Reading down the listing below, count the lines where the word "particular" shows up, then give only that count.

*** Opening Data for this task ***

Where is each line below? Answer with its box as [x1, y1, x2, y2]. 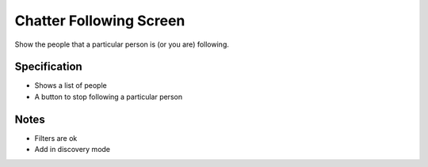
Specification [14, 60, 82, 74]
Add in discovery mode [34, 145, 111, 154]
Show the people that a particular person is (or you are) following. [14, 40, 229, 49]
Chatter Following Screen [14, 12, 185, 29]
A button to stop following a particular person [34, 92, 182, 101]
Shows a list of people [34, 81, 107, 90]
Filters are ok [34, 133, 78, 142]

*** Closing Data for this task ***

## Exercise result
2